By Winnie Cui, Senior Research Manager, Microsoft Research Asia
Data scientist, Anthony Tockar, used publicly available location data to show how celebrities can be tracked throughout New York City, while working on his Master’s Degree at Northwestern University. By cross-referencing public news and photos about celebrities hailing cabs in NYC, Tockar found out exactly where celebrities climbed into cabs, where they traveled and even how much they paid!
As this example shows, location-based services, pulling an individual’s location data from GPS, IP addresses and Wi-Fi network mapping, can be a privacy nightmare. But they can also be incredibly valuable, offering real-time navigation, local weather, geographically targeted search engine results, and other useful functions.
A 2011 Microsoft survey, Location Usage & Perceptions, found that 94 percent of customers considered location-based services valuable. However, the same survey found that 52 percent were concerned about the privacy issues related to the use of geolocation data.
The privacy issue is now a focus of attention in the research community. “Today’s computing power and scale of publicly available data makes it easier to identify individuals from the data,” said Professor Xiaokui Xiao at Nanyang Technological University (NTU).
Recently, the collaboration between Professor Xiaokui Xiao’s team and Dr. Xing Xie’s group at Microsoft Research Asia in Beijing has found a way that might alleviate the privacy concerns. The team proposes a data manipulation technique, called PrivTree, which pre-processes geolocation data to protect individual privacy. Subsequently, the privatized data can be safely used in any prospective analysis, or even made publicly available, without further risk to an individual’s privacy.
PrivTree works by mathematically “blurring” the geolocation information of a specific individual, while maintaining overall accuracy for the dataset as a whole. In the example below, individuals in the dataset are projected onto a map by their geolocation coordinates.
Next, PrivTree goes through two phases to “blur out” the geolocation information of each individual.
Phase 1: Map Partitioning
Phase 2: Location Perturbation
This ends up with a new set of data points that follows a similar distribution to the original data, but the real location of each participant has been masked. The privatized data is then released as the output of PrivTree. PrivTree can be extended to support all kinds of location data – for example, your daily jogging route uploaded to a health app. The research paper, PrivTree: A Differentially Private Algorithm for Hierarchical Decompositions was accepted by ACM SIGMOD 2016, the world’s top data management conference.
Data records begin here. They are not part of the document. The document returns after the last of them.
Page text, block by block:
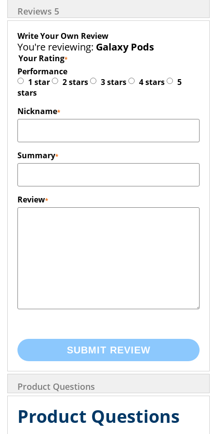
Reviews 5
Write Your Own Review
You're reviewing: Galaxy Pods
Your Rating
Performance
1 star
2 stars 3 stars 4 stars
5
stars
Nickname
Summary
Review
SUBMIT REVIEW
Product Questions
Product Questions
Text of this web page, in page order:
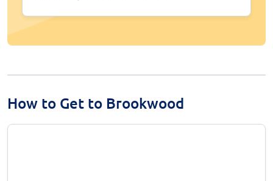
How to Get to Brookwood
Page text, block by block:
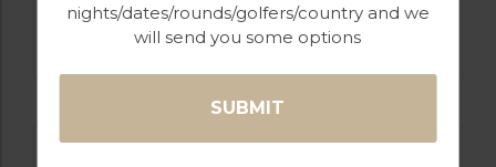
nights/dates/rounds/golfers/country and we
will send you some options
GOLF IN SPAIN
SANTANA
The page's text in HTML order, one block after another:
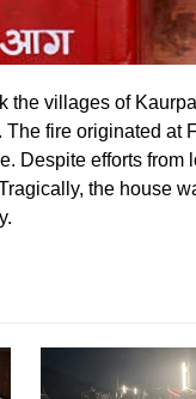
the villages of
fire originated at
Despite efforts
the house
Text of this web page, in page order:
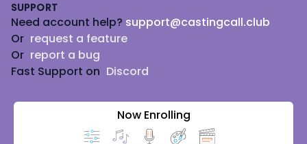
SUPPORT
Need account help? support@castingcall.club
Or request a feature
Or report a bug
Fast Support on Discord
Now Enrolling
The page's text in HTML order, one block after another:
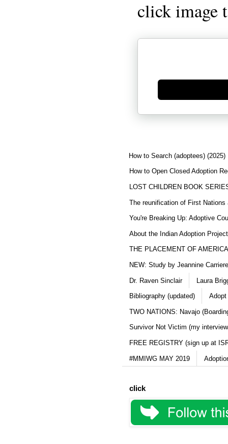
click image
Generate new mask
How to Search (adoptees) (2025)
How to Open Closed Adoption
LOST CHILDREN BOOK
The reunification of First Nations
You're Breaking Up: Adoptive
About the Indian Adoption
THE PLACEMENT OF
NEW: Study by Jeannine
Dr. Raven Sinclair Laura
Bibliography (updated) Adopt
TWO NATIONS: Navajo
Survivor Not Victim (my
FREE REGISTRY (sign up at
#MMIWG MAY 2019
click
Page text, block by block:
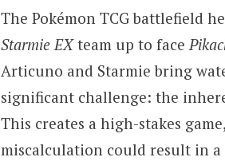
The Pokémon TCG battlefield
Starmie EXteam up to face
Articuno and Starmie bring
significant challenge: the
This creates a high-stakes
miscalculation could result in

Professor Xiao said this about collaborating with Microsoft researchers, “Microsoft Research Asia’s expertise in managing large sets of geolocation data, such as Beijing taxi data, played a crucial role to the success of this project. It helped us develop and test our model.”
Professor Xiao plans to further integrate PrivTree techniques into Microsoft’s location-based services to provide privacy protection. Dr. Xing Xie, Senior Researcher at Microsoft Research Asia, and a collaborator on this project, observed “Data privacy is a critical challenge in the cloud computing era, especially for user-generated location data that contains a lot of private knowledge about individuals. We hope this joint work can contribute to–and eventually lead to–a safer world for everyone.”